Work request:
Where the word "written" occurs in a line of the data, return the whole line.

Input material:
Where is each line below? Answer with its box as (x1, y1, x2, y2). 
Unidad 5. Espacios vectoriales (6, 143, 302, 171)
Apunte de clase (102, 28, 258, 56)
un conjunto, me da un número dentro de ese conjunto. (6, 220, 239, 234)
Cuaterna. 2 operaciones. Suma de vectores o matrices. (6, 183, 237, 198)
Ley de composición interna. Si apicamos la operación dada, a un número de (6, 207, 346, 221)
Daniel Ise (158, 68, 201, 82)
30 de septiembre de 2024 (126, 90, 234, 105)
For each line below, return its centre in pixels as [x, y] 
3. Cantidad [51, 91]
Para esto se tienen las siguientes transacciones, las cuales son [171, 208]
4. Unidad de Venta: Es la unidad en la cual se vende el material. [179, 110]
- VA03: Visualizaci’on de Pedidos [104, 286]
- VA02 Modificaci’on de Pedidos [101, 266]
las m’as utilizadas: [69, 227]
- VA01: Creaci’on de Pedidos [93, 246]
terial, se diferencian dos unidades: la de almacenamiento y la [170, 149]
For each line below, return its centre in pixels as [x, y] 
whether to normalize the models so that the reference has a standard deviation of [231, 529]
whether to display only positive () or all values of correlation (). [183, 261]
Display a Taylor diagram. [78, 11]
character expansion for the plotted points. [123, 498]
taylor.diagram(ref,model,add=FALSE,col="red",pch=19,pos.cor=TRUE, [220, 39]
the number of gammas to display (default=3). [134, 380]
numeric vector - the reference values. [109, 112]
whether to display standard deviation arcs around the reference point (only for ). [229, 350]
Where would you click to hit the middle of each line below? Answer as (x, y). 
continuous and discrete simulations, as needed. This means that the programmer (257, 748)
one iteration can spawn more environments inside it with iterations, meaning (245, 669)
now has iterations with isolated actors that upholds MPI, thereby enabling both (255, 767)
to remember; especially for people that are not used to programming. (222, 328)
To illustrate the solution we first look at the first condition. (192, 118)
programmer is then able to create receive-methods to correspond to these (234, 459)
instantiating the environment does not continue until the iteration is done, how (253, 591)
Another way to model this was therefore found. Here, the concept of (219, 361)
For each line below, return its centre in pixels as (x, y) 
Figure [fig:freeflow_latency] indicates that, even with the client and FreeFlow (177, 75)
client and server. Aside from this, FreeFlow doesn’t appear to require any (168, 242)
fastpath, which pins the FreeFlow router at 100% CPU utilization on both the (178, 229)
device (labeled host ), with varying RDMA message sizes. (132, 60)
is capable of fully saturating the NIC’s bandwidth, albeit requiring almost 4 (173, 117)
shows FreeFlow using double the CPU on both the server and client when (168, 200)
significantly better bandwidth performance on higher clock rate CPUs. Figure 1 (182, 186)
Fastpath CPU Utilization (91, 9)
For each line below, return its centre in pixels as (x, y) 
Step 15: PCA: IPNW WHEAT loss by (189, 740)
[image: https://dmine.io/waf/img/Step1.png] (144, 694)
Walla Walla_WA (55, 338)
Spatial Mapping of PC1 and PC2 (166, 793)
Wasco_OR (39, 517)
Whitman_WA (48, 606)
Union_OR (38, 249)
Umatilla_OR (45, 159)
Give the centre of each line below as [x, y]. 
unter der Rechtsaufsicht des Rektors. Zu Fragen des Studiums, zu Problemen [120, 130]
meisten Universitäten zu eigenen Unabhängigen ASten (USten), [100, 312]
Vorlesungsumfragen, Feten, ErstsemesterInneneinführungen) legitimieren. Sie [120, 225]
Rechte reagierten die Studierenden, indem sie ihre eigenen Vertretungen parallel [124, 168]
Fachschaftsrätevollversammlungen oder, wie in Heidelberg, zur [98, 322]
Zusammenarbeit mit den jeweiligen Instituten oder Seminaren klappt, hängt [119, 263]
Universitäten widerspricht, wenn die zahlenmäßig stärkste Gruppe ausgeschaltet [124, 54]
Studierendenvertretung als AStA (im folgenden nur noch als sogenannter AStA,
--
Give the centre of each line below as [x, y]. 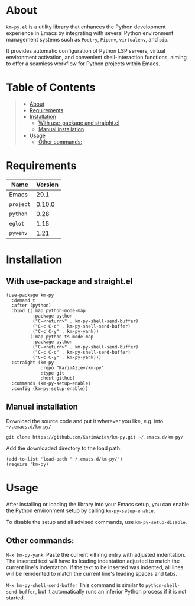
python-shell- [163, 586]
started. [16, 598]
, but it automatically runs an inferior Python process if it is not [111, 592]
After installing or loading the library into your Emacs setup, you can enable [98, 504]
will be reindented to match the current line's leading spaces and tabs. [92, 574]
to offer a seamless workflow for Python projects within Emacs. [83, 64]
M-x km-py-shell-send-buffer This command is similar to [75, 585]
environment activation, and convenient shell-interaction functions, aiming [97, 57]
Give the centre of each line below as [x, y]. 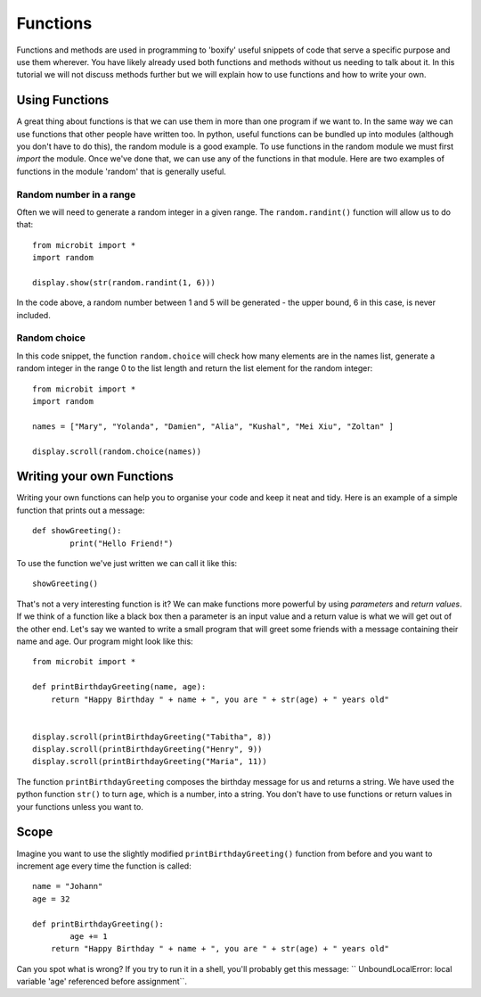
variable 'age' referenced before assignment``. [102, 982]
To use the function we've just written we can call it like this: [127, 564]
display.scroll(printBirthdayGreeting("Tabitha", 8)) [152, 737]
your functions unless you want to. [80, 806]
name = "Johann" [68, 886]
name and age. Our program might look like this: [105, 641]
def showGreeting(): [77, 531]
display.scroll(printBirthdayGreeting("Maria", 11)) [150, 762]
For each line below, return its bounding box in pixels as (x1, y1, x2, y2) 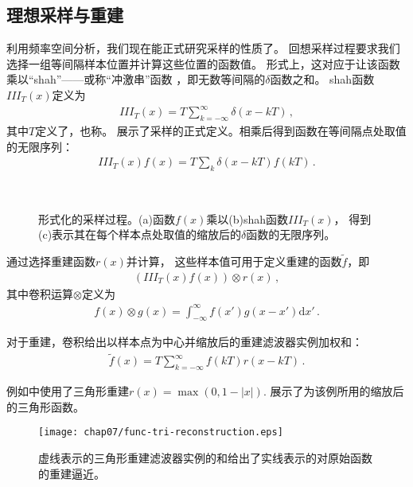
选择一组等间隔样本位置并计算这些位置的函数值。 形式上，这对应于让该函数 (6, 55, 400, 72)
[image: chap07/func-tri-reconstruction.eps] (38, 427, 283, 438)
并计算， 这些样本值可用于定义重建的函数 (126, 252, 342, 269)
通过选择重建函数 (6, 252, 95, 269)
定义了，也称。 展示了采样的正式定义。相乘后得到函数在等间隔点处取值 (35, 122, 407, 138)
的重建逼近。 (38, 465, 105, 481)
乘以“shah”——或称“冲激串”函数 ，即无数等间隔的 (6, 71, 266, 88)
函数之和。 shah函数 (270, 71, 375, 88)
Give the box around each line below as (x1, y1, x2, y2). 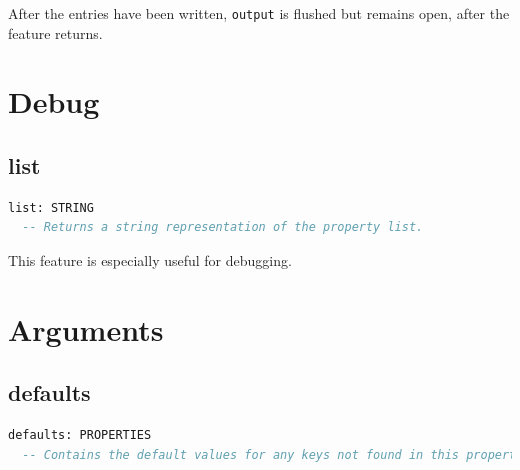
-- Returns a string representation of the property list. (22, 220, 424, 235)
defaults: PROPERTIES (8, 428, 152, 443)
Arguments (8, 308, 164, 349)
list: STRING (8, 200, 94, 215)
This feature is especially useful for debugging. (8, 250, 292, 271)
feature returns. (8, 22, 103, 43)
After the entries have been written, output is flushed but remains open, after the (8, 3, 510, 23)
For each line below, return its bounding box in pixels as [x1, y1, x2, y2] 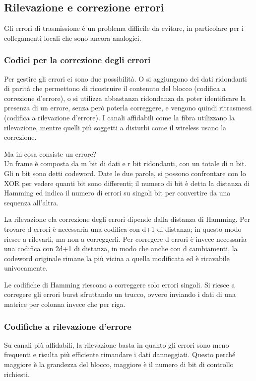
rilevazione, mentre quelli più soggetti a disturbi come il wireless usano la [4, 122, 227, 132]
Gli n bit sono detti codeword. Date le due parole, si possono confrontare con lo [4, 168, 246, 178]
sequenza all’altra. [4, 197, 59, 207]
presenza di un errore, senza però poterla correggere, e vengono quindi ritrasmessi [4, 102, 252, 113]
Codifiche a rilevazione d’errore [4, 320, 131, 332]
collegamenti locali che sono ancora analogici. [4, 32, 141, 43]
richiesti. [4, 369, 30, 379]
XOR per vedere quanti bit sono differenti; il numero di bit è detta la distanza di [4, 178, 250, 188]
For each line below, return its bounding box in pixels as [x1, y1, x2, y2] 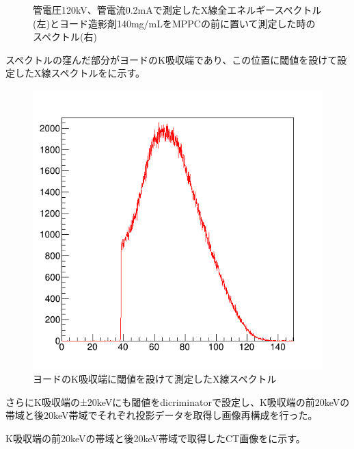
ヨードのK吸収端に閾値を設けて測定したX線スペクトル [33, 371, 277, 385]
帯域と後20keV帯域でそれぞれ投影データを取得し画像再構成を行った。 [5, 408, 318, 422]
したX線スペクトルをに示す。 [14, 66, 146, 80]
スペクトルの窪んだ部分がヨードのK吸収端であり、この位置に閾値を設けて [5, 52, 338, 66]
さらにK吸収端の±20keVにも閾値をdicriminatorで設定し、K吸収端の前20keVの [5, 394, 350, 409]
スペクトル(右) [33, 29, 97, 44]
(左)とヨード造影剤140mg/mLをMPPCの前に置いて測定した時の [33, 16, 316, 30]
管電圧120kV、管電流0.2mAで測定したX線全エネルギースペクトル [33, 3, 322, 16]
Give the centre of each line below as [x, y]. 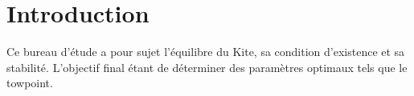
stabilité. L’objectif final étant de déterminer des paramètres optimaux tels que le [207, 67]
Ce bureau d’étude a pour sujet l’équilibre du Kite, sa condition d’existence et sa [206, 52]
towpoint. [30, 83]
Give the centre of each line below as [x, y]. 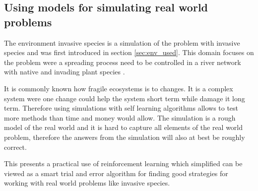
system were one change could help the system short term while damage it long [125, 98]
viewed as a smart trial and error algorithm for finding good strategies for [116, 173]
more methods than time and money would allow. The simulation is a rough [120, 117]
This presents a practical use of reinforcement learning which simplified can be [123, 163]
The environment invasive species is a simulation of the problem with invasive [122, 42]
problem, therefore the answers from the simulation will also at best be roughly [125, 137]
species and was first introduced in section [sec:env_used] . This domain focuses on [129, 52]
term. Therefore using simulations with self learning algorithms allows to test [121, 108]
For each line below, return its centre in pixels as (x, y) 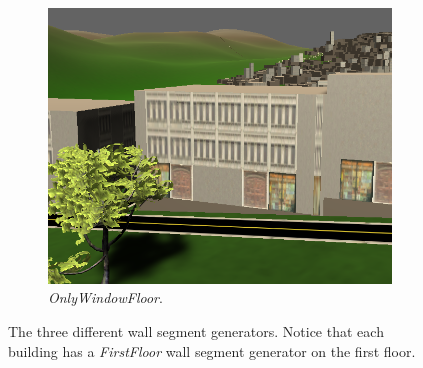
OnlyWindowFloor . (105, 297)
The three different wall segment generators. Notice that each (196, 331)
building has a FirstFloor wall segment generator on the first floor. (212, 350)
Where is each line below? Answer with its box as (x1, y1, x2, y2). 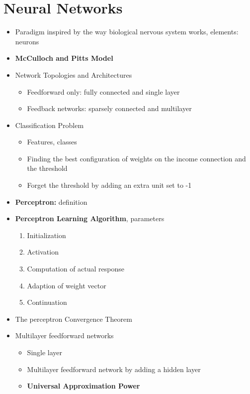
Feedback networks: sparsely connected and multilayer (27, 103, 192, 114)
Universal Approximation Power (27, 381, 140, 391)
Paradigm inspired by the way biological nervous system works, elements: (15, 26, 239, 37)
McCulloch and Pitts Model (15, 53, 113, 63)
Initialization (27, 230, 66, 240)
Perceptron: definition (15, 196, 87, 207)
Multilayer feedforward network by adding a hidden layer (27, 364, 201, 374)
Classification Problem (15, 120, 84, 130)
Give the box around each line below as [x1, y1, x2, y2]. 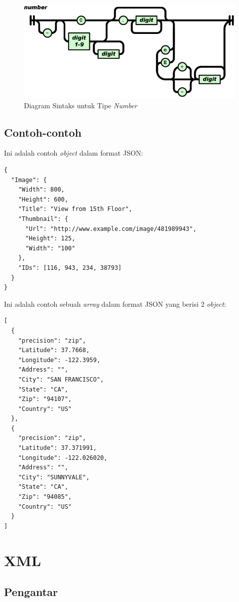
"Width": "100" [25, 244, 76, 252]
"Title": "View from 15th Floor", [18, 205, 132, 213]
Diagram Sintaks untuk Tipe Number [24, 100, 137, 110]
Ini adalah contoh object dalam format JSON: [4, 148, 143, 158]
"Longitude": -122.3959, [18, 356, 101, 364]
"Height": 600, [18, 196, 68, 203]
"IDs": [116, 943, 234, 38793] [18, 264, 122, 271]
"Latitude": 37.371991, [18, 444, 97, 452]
==
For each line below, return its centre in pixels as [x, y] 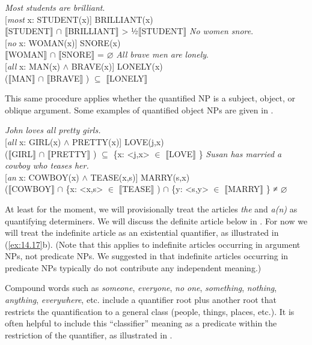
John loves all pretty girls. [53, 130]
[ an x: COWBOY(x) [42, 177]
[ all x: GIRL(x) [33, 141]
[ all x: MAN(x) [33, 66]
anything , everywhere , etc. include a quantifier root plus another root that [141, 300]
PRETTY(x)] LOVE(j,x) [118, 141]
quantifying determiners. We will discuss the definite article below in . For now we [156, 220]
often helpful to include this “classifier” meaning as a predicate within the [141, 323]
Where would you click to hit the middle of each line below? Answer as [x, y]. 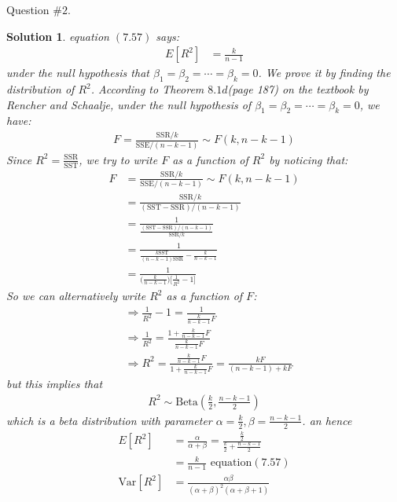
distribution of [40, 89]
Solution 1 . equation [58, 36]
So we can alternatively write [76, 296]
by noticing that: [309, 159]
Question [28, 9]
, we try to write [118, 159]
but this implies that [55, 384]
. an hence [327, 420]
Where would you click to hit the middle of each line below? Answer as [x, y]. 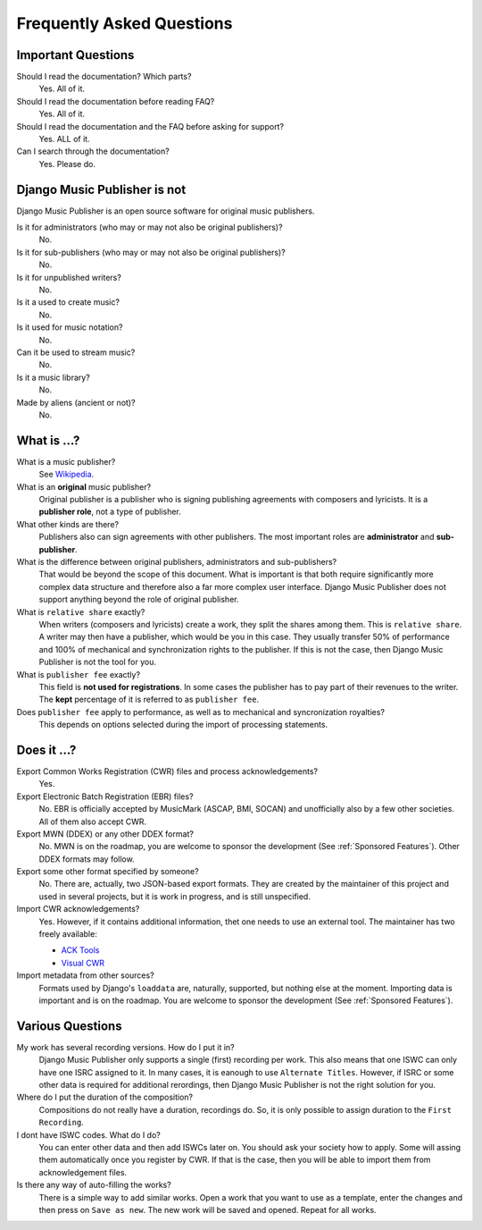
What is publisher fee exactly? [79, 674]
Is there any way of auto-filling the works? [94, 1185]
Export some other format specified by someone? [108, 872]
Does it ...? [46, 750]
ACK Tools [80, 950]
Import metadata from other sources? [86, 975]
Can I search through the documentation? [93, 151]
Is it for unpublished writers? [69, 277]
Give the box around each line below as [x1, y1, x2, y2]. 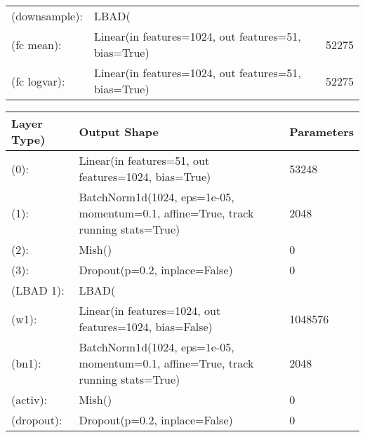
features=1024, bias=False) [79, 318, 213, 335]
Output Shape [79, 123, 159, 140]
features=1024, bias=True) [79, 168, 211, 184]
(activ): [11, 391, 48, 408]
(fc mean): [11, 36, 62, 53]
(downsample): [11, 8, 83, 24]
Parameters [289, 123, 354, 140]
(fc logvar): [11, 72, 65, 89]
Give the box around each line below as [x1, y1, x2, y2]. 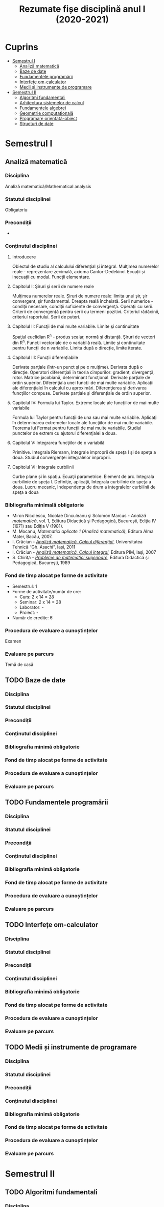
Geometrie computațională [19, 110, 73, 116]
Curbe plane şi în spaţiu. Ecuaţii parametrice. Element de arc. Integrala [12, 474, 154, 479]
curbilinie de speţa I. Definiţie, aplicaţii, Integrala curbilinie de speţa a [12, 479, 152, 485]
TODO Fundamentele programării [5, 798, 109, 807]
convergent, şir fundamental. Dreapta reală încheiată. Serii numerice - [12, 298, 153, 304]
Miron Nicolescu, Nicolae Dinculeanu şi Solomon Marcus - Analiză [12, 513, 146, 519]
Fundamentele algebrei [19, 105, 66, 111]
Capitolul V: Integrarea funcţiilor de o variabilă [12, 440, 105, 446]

Reply to the exercise:
To use the function we've just written we can call it like this: [127, 564]
After the entries have been written, output is flushed but remains open, after the (8, 3, 510, 23)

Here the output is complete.